My current list of ideas has slowly formed from people (family and friends)
asking me "can you build an app for this thing because I hate doing xyz".
Other ideas have come from things that annoy me personally. So I'm pretty
happy with my thought process in regards to where I'm getting potential
product ideas. Currently where I'm at is trying to decide which of these
potential projects am I going to settle on. I've had ideas piling up over the
last few years and now I have to strike out all but one.

So now I'm in the frame of mind where I'm thinking if I do idea A it's
probably not going to be the next big thing but it's quite possible I'll make
a good go of it. Or for idea B I'm thinking it's a long shot but if I pulled
it off it might really go somewhere. I think I'm looking for a reason to pick
one idea over another. Is it just a case of doing whatever seems like the most
fun (after filtering ideas based on merit)? That doesn't sound like a bad
plan. Or is a small but manageable first step the right approach and leave any
grand ideas for a later time when my experience in developing a product has
matured?

As to switching stacks.

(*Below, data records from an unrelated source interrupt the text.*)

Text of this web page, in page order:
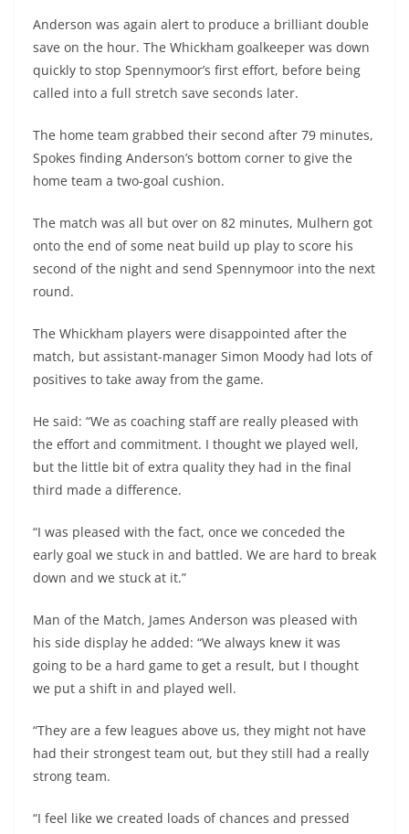
Anderson was again alert to produce a brilliant double
save on the hour. The Whickham goalkeeper was down
quickly to stop Spennymoor’s first effort, before being
called into a full stretch save seconds later.
The home team grabbed their second after 79 minutes,
Spokes finding Anderson’s bottom corner to give the
home team a two-goal cushion.
The match was all but over on 82 minutes, Mulhern got
onto the end of some neat build up play to score his
second of the night and send Spennymoor into the next
round.
The Whickham players were disappointed after the
match, but assistant-manager Simon Moody had lots of
positives to take away from the game.
He said: “We as coaching staff are really pleased with
the effort and commitment. I thought we played well,
but the little bit of extra quality they had in the final
third made a difference.
“I was pleased with the fact, once we conceded the
early goal we stuck in and battled. We are hard to break
down and we stuck at it.”
Man of the Match, James Anderson was pleased with
his side display he added: “We always knew it was
going to be a hard game to get a result, but I thought
we put a shift in and played well.
“They are a few leagues above us, they might not have
had their strongest team out, but they still had a really
strong team.
“I feel like we created loads of chances and pressed
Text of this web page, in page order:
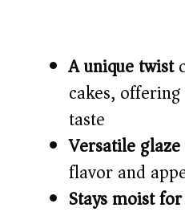
A unique twist
cakes,
taste
Versatile glaze
flavor and
Stays moist
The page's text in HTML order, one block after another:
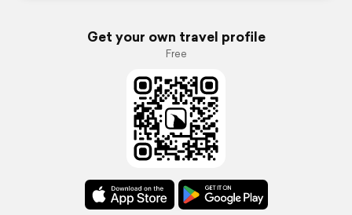
Get your own travel profile
Free
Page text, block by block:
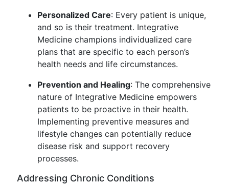
Personalized Care: Every patient is unique,
and so is their treatment. Integrative
Medicine champions individualized care
plans that are specific to each person’s
health needs and life circumstances.
Prevention and Healing: The comprehensive
nature of Integrative Medicine empowers
patients to be proactive in their health.
Implementing preventive measures and
lifestyle changes can potentially reduce
disease risk and support recovery
processes.
Addressing Chronic Conditions
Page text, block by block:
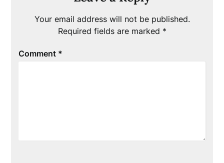
Your email address will not be published.
Required fields are marked *
Comment *
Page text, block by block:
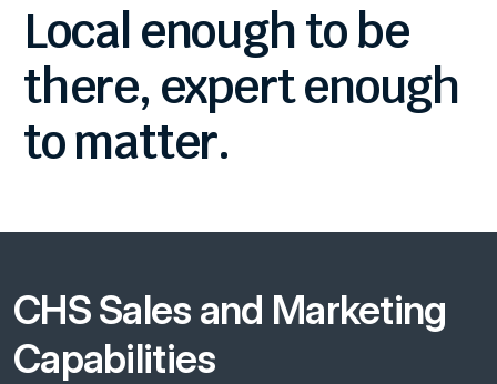
Local enoughtobe
there, expertenough
tomatter.
CHS Sales and Marketing
Capabilities
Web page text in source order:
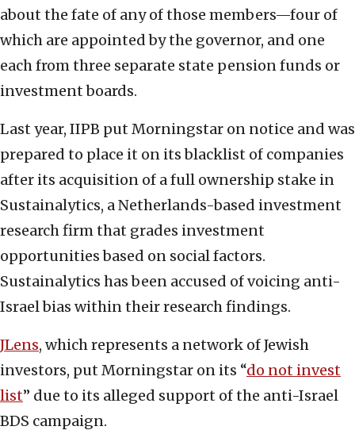
about the fate of any of those members—four of
which are appointed by the governor, and one
each from three separate state pension funds or
investment boards.
Last year, IIPB put Morningstar on notice and was
prepared to place it on its blacklist of companies
after its acquisition of a full ownership stake in
Sustainalytics, a Netherlands-based investment
research firm that grades investment
opportunities based on social factors.
Sustainalytics has been accused of voicing anti-
Israel bias within their research findings.
JLens, which represents a network of Jewish
investors, put Morningstar on its “do not invest
list” due to its alleged support of the anti-Israel
BDS campaign.
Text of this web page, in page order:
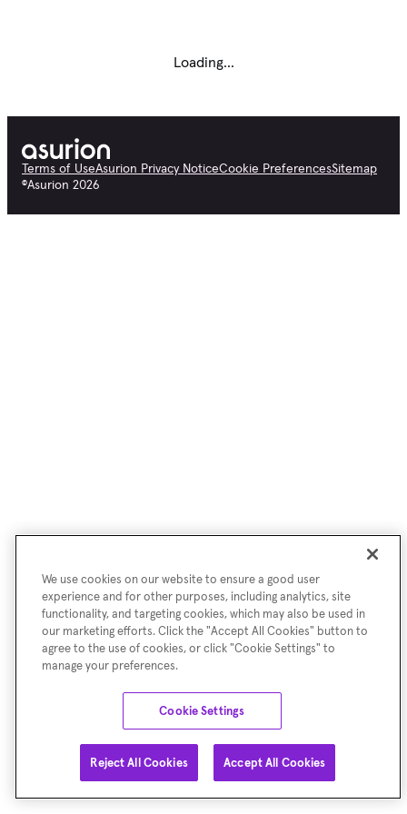
Loading...
Terms of UseAsurion Privacy NoticeCookie PreferencesSitemap
©Asurion 2026
We use cookies on our website to ensure a good user
experience and for other purposes, including analytics, site
functionality, and targeting cookies, which may also be used in
our marketing efforts. Click the "Accept All Cookies" button to
agree to the use of cookies, or click "Cookie Settings" to
manage your preferences.
Cookie Settings
Reject All Cookies Accept All Cookies
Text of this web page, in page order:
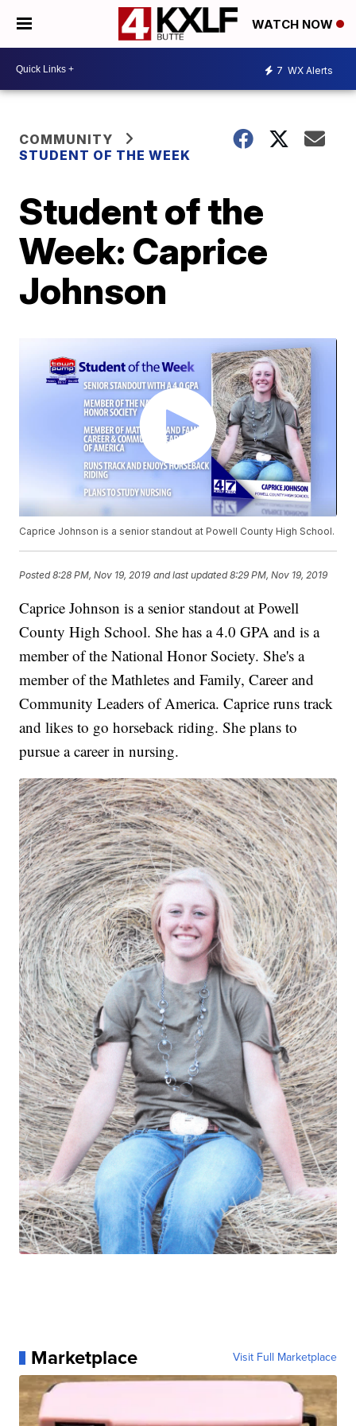
WATCH NOW
7 WX Alerts
COMMUNITY
STUDENT OF THE WEEK
Student of the
Week: Caprice
Johnson
Caprice Johnson is a senior standout at Powell County High School.
Posted8:28 PM, Nov 19, 2019 and last updated 8:29 PM, Nov 19, 2019
Caprice Johnson is a senior standout at Powell
County High School. She has a 4.0 GPA and is a
member of the National Honor Society. She's a
member of the Mathletes and Family, Career and
Community Leaders of America. Caprice runs track
and likes to go horseback riding. She plans to
pursue a career in nursing.
Marketplace Visit Full Marketplace
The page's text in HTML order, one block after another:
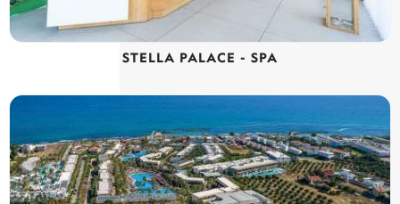
STELLA PALACE - SPA
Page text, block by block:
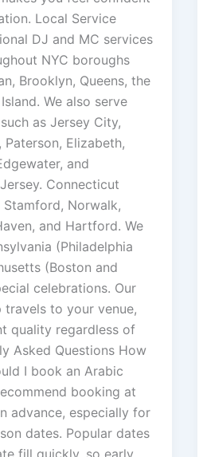
Local Service
DJ and MC services
NYC boroughs
Brooklyn, Queens, the
We also serve
as Jersey City,
Elizabeth,
and
Connecticut
Norwalk,
and Hartford. We
(Philadelphia
(Boston and
celebrations. Our
travels to your venue,
quality regardless of
Asked Questions How
I book an Arabic
booking at
advance, especially for
dates. Popular dates
fill quickly, so early
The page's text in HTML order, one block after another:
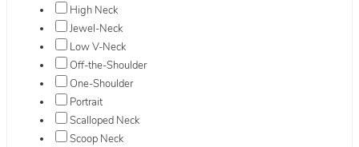
High Neck
Jewel-Neck
Low V-Neck
Off-the-Shoulder
One-Shoulder
Portrait
Scalloped Neck
Scoop Neck
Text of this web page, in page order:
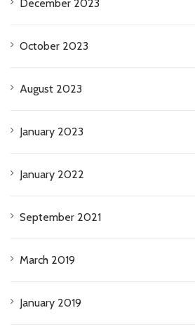
December 2023
October 2023
August 2023
January 2023
January 2022
September 2021
March 2019
January 2019
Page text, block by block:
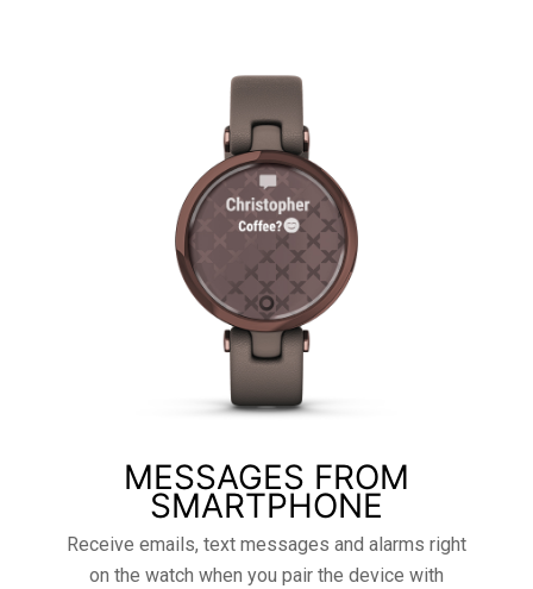
MESSAGES FROM
SMARTPHONE
Receive emails, text messages and alarms right
on the watch when you pair the device with
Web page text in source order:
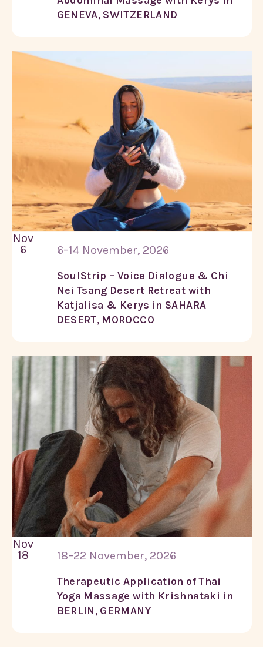
GENEVA, SWITZERLAND
Nov
6
6–14 November, 2026
SoulStrip – Voice Dialogue & Chi
Nei Tsang Desert Retreat with
Katjalisa & Kerys in SAHARA
DESERT, MOROCCO
Nov
18
18–22 November, 2026
Therapeutic Application of Thai
Yoga Massage with Krishnataki in
BERLIN, GERMANY
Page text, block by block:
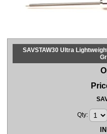
SAVSTAW30 Ultra
Qty:
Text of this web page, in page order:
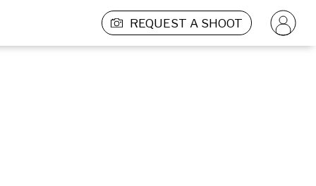
REQUEST A SHOOT
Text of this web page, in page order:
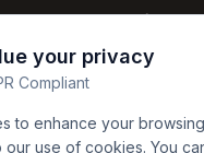
Tool
FREE
🌴
🏖️ Best
🌍
your privacy
Compliant
to enhance your
our use of cookies. You
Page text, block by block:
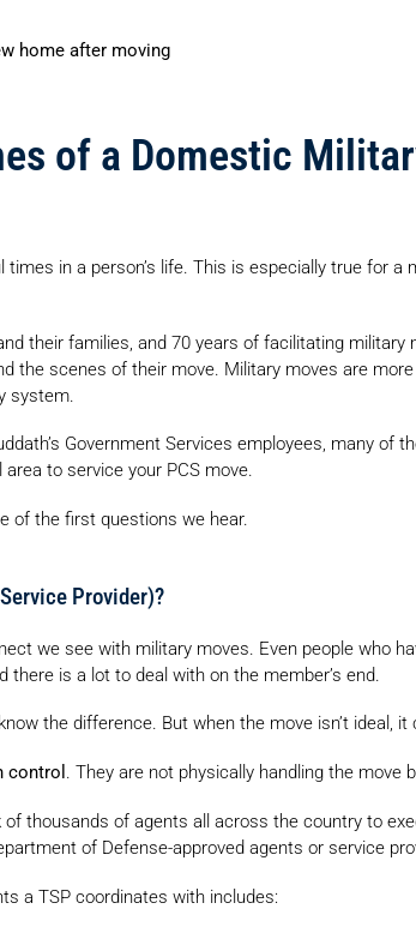
of a Domestic
in a person’s life. This is especially true for
their families, and 70 years of facilitating
the scenes of their move. Military moves are
system.
Government Services employees, many
to service your PCS move.
of the first questions we hear.
Provider)?
we see with military moves. Even people who
there is a lot to deal with on the member’s end.
the difference. But when the move isn’t ideal,
control . They are not physically handling the
thousands of agents all across the country to
of Defense-approved agents or service
a TSP coordinates with includes:
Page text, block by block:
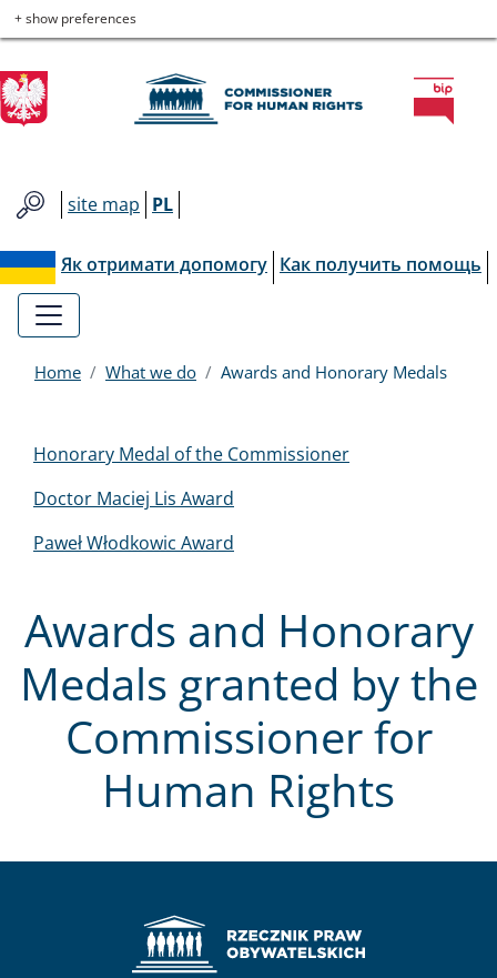
Skip
to
main
menu
Skip
to
main
content
Skip
to
contact
Skip
to
site
map
Commissioner
for
Human
Rights
+ show preferences
site map PL
Як отримати допомогу Как получить помощь
Home What we do Awards and Honorary Medals
Awards and Honorary
Medals granted by the
Commissioner for
Human Rights
Menu
EN
Honorary Medal of the Commissioner
Doctor Maciej Lis Award
Paweł Włodkowic Award
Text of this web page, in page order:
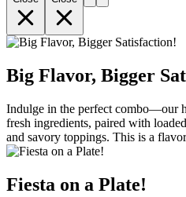
Big Flavor, Bigger
Indulge in the perfect combo—our
fresh ingredients, paired with
and savory toppings. This is a
Fiesta on a Plate!
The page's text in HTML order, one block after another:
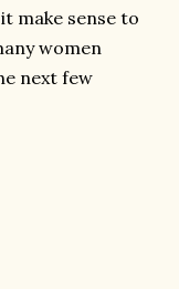
make sense to
women
next few
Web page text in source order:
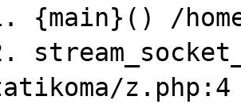
{main}() /
z.php:4
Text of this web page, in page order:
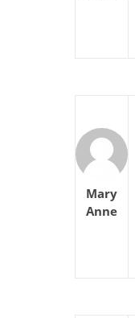
Mary
Anne
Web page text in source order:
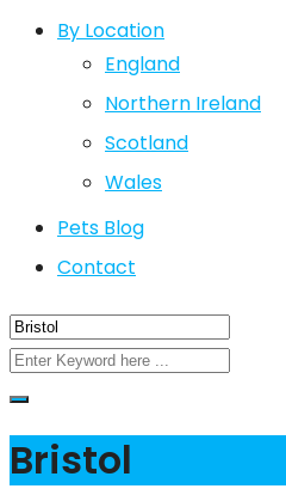
By Location
England
Northern Ireland
Scotland
Wales
Pets Blog
Contact
Bristol
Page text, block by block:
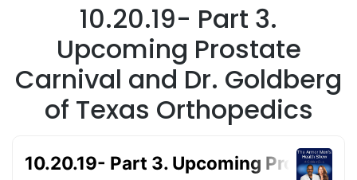
10.20.19- Part 3.
Upcoming Prostate
Carnival and Dr. Goldberg
of Texas Orthopedics
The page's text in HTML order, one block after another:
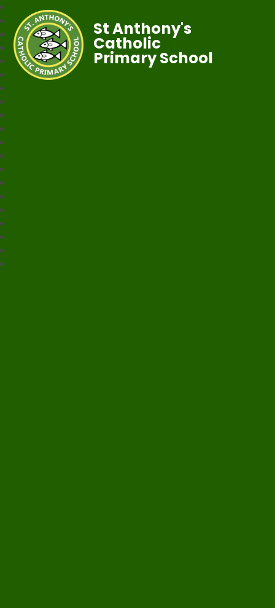
St Anthony's
Catholic
Primary School
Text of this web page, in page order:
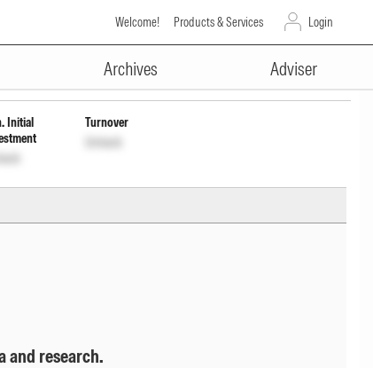
Welcome! Products & Services Login
Archives Adviser
ADVERTISEMENT
Initial
Turnover
Unlock
and research.
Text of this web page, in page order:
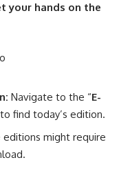
your hands on the
Navigate to the “E-
find today’s edition.
editions might require
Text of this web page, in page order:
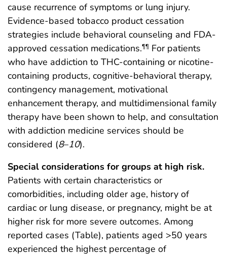
cause recurrence of symptoms or lung injury.
Evidence-based tobacco product cessation
strategies include behavioral counseling and FDA-
approved cessation medications.¶¶ For patients
who have addiction to THC-containing or nicotine-
containing products, cognitive-behavioral therapy,
contingency management, motivational
enhancement therapy, and multidimensional family
therapy have been shown to help, and consultation
with addiction medicine services should be
considered (8–10).
Special considerations for groups at high risk.
Patients with certain characteristics or
comorbidities, including older age, history of
cardiac or lung disease, or pregnancy, might be at
higher risk for more severe outcomes. Among
reported cases (Table), patients aged >50 years
experienced the highest percentage of
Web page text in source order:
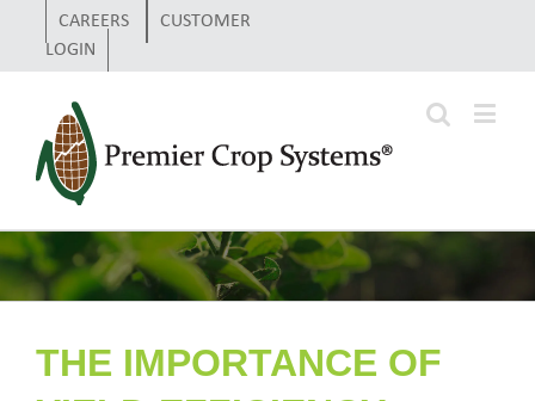
CAREERS
CUSTOMER
LOGIN
THE IMPORTANCE OF
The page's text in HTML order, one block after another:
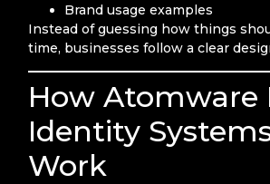
Brand usage examples
Instead of guessing how things
time, businesses follow a clear
How Atomware
Identity
Work
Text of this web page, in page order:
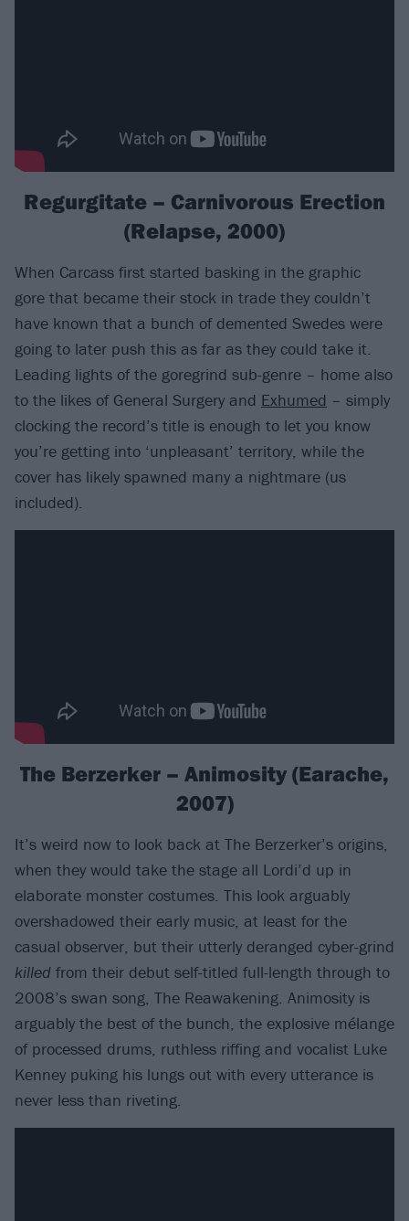
Regurgitate – Carnivorous Erection
(Relapse, 2000)
When Carcass first started basking in the graphic
gore that became their stock in trade they couldn’t
have known that a bunch of demented Swedes were
going to later push this as far as they could take it.
Leading lights of the goregrind sub-genre – home also
to the likes of General Surgery and Exhumed – simply
clocking the record’s title is enough to let you know
you’re getting into ‘unpleasant’ territory, while the
cover has likely spawned many a nightmare (us
included).
The Berzerker – Animosity (Earache,
2007)
It’s weird now to look back at The Berzerker’s origins,
when they would take the stage all Lordi’d up in
elaborate monster costumes. This look arguably
overshadowed their early music, at least for the
casual observer, but their utterly deranged cyber-grind
killed from their debut self-titled full-length through to
2008’s swan song, The Reawakening. Animosity is
arguably the best of the bunch, the explosive mélange
of processed drums, ruthless riffing and vocalist Luke
Kenney puking his lungs out with every utterance is
never less than riveting.
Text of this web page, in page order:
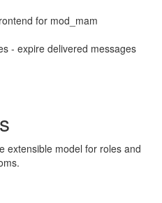
for mod_mam
- expire delivered messages
extensible model for roles and
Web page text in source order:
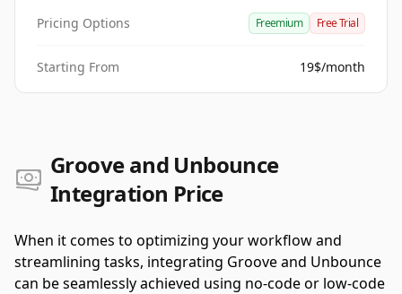
Pricing Options Freemium Free Trial
Starting From 19$/month
Groove and Unbounce
Integration Price
When it comes to optimizing your workflow and
streamlining tasks, integrating Groove and Unbounce
can be seamlessly achieved using no-code or low-code
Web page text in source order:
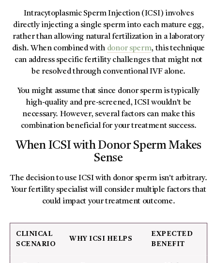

I thought about that long and hard. I've dabbled in
Linux over the last two years and have picked up a little Python. I know it's
not ideal adding the extra overhead of learning a new language and environment
but sometimes you just have to do what your gut says. And I've been hankering
to leave the MS world behind for a while now. I think once you're running
Cygwin as you CLI, using a Vim emulator in Visual Studio, and drooling at the
thought of using PostgreSQL as your DB of choice it's probably time to change
stack.

I appreciate the time you took to write out that reply.